Prototype "improved_chk_index"

Thu Oct 29 21:22:47 GMT 2009

-----BEGIN PGP SIGNED MESSAGE-----
Hash: SHA1

Sorry about the double send of this email, my network went spotty right
as I was sending it, and my client claimed it didn't go through.

>> One thing to consider with the .tix index is what we want to end up
>> with. I can see indirecting via .cix for file content, but still we'd
>> want per file graphs, I think.
> 
>> -Rob
> 
> Yeah, I'm still trying to sort that out myself. I agree we want to keep
> the per-file graph, but I'm thinking we might consider storing it
> differently. I haven't really thought of it enough to give good answers
> here.
> 

...

> I can think of ways to compact the per-file ancestry. Like splitting it
> up by file-id, so you have a 'section' with a given file-id, so you
> don't have to repeat the actual file-id string. And a lookup table in
> the beginning to revision-ids, so they can be stored as simple integers.
>  Then you can create the file-id graph as just a bunch of chained integers.
> 
> Also, if you change to store *just* the per file graph, the you save the
> space for pointers into the .pack file. Instead, when streaming data,
> the sha hash for the file content is extracted from the chk pages, and
> sent as just more chk data. In my naive approach, we would still
> occasionally transmit redundant data (sha1 was changed to X then Y then
> X again. Comparing versus parent would see 'X new versus Y'), but not
> enough that I would worry about it.
> 
> John
> =:->

So I started a plugin to experiment with this:
  lp:~jameinel/+junk/bzr-per-file-graph

Basically, it lets me run:
  bzr build-per-file-graph --format=XXX ../repo output.idx

And then try a few different configurations to see how things compare.
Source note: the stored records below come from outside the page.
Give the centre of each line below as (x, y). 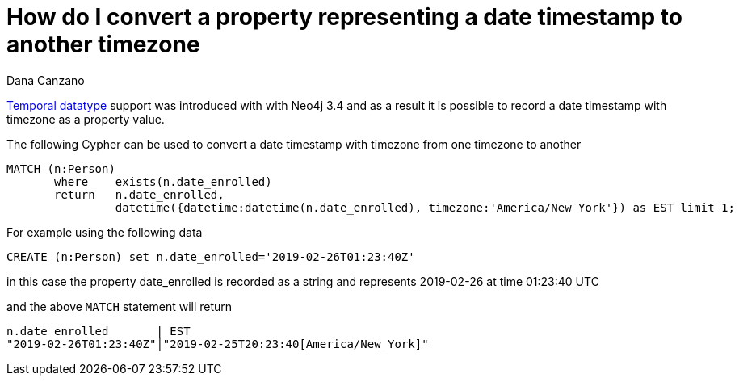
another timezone (103, 44)
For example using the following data (105, 232)
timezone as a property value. (86, 119)
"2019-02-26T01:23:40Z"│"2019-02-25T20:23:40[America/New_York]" (218, 344)
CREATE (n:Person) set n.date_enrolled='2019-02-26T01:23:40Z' (211, 256)
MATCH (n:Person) (61, 168)
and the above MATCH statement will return (120, 306)
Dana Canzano (46, 80)
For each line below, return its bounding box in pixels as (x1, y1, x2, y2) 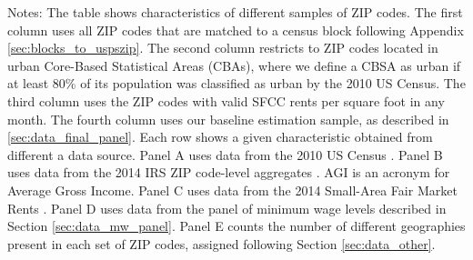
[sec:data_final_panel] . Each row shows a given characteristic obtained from (7, 127, 433, 146)
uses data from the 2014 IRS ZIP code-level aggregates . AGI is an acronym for (7, 163, 450, 182)
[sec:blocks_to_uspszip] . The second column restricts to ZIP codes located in (7, 38, 438, 57)
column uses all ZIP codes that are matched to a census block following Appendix (7, 20, 464, 39)
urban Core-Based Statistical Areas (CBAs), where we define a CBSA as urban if (7, 55, 461, 75)
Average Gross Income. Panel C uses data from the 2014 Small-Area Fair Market (7, 180, 458, 199)
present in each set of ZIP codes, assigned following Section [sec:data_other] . (7, 234, 436, 253)
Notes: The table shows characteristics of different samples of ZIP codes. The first (7, 3, 463, 21)

1) Removing the 'value' field and *just* storing the
   (file_id,revision_id) keys was a fair win. For my bzr+plugins
   directory, it dropped the size roughly 4.3M => 3.5M
   For Launchpad it was 9.8MB => 7.8MB

2) Removing the "TREE_ROOT" entries is also a big win here. We talked
   about it before, but removing all of them is:
     bzr 3.5MB => 2.5MB
     lp  7.8MB => 6.1MB

3) Creating 1 BTreeGraphIndex for each file-id is a rather large loss. I
   think this is primarily because the indexes for most files are tiny.
   You lose any cross-graph compression, and *gain* a lot of Header
   overhead. (Evidenced by the fact that running 'gzip' over the final
   index saves a lot of space)
         btree  chained  chained+gz
     bzr 3.5MB  4.3MB    3.5MB
     lp  7.8MB  11MB     8.1MB

4) Just creating a btree holding the (file_id, revision_id) pairs
   without their parent pointers is:
         btree  noparent
     bzr 3.5MB  2.4MB
     lp  7.8MB  5.1MB

   Creating a btree that just holds the (file_id,) and (revision_id,)
   lists is:
     bzr 0.8MB
     lp  1.3MB

5) back-of-the-envelope for a possible binary form
   a) Some amount of overhead to map each file-id string to an integer
      And each revision-id to an integer.
      For my two repos:
      		unique file_ids	unique rev_ids	(file_id, revision_ids)
	bzr+	5,120		38,817		119,640
 	lp	11,491		65,919		297,118

      From the above, the btree for bzr would be ~0.8MB + integer cost
      And lp would be 1.3MB + integer cost. We might even want a
      bi-directional mapping for it to be really useful, which would
      double that cost.

   b) Actually storing the graph information. If we used fixed-width
      fields, we would need 2 bytes for the file-id, and 2-3 bytes for
      the revision id. We also need a way to indicate how many parents
      are present for a given entry, we could do that in 1 byte.
      So each row would be 2+3+1+N*(2+3). I assume the average number of
      parents is actually pretty close to 1, which makes that 11 bytes.
      bzr has 119640 text keys, lp has 297118.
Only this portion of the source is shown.